Activity =
Leave out the pictures, and retype only the lines from the beginning of the material through the line that contains "kekurangan pesan yang", including both.

Records supplied =
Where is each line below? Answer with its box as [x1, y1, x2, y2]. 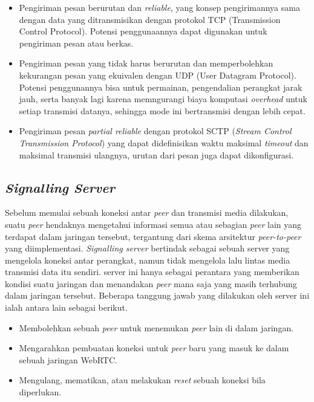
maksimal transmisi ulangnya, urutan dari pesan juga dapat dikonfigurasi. [19, 148, 294, 161]
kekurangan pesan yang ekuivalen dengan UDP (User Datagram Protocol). [19, 68, 296, 81]
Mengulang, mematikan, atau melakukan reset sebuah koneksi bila [19, 374, 266, 386]
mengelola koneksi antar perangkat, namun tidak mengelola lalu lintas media [5, 253, 290, 266]
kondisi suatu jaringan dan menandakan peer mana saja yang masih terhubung [5, 277, 297, 290]
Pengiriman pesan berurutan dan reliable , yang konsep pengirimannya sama [19, 1, 300, 13]
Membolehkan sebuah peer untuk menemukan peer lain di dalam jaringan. [19, 321, 294, 334]
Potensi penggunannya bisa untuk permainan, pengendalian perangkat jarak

Answer area =
Where is each line below? Answer with its box as [x1, y1, x2, y2]. 
maksimal transmisi ulangnya, urutan dari pesan juga dapat dikonfigurasi. [19, 148, 294, 161]
kekurangan pesan yang ekuivalen dengan UDP (User Datagram Protocol). [19, 68, 296, 81]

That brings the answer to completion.